For someone with a $500 limit, letting $200 report would hurt them.
For somoene with a total CL of $5,000, letting $200 report would have less effect.
Hi ralphtempler!
You wrote: "My credit score in October 2008 was 830. The November score is 817." Was this a genuine FICO score? Was this your Equifax, Experian or TransUnion score?
You also mentioned: "my monthly credit card bills range from 20.00 to 300.00 but are never fianced (sic) ." You also stated that you have a total of 2 credit cards. On your credit cards' statement dates, do you show a balance on one card, or do you show balances on both?

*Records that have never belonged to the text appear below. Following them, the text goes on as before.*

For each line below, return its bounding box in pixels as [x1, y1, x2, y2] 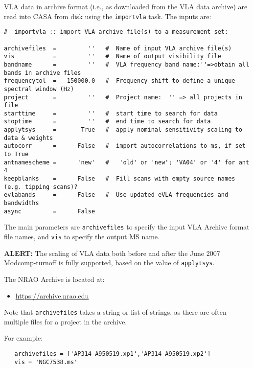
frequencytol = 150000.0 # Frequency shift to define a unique [4, 77, 235, 85]
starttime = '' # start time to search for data [4, 110, 218, 117]
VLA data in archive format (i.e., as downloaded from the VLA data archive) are [4, 1, 248, 11]
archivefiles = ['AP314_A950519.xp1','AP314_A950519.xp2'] [14, 350, 211, 357]
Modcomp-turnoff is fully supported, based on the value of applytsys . [4, 257, 215, 268]
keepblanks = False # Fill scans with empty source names [4, 175, 235, 183]
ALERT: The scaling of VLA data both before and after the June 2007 [4, 248, 220, 258]
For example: [4, 333, 43, 343]
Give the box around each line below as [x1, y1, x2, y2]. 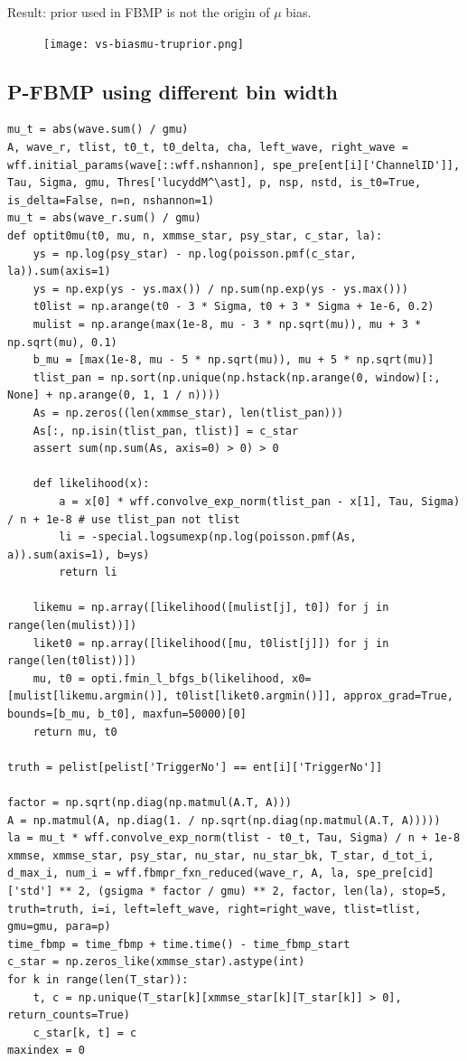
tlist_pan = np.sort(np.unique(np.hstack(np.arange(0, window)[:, [33, 371, 441, 384]
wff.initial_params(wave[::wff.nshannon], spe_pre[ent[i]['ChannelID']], [7, 158, 461, 172]
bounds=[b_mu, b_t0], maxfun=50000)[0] [7, 708, 247, 721]
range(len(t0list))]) [7, 654, 137, 668]
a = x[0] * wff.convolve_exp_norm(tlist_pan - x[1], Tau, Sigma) [59, 494, 461, 508]
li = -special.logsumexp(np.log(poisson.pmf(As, [59, 530, 357, 544]
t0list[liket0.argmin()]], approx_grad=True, [175, 690, 453, 703]
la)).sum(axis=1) [7, 265, 111, 278]
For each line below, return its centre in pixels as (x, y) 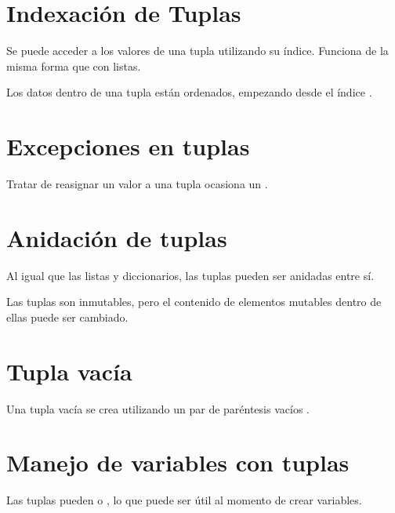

Hi Psychic: Thanks for the post. For example this month one credit card had a 30 day total of 60.00 and I paid it in full the day the bill came. The other card was paid in full the day it arrived (roughly 2 weeks ago).
Even if it is a couple of bucks I try to use each card 1x per month so the credit card companies don't get mad for inactivity. Thanks and have a great day, cp
Hi ralphtempler!
In your first post, you mentioned that you used 2 credit cards. Often times your FICO score will be hurt if you're carrying balances on too many credit cards. I know that 2 doesn't seem like "too many." I have 5 major credit cards. If I show balances (on my statement dates) on 3 of my 5 major credit cards, my FICO score decreases, because I "have too many credit cards carrying balances." It has been said that it's best to never show balances (on your statement date) on more than 1/2 of your total number of cards. In your case, this would mean to show a balance on only one card.
The way to avoid showing balances on both cards would to be to pay (in full) one of your credit card balances before your statement date, so that card reports a $0 balance. It is important to show a small balance on one of your cards.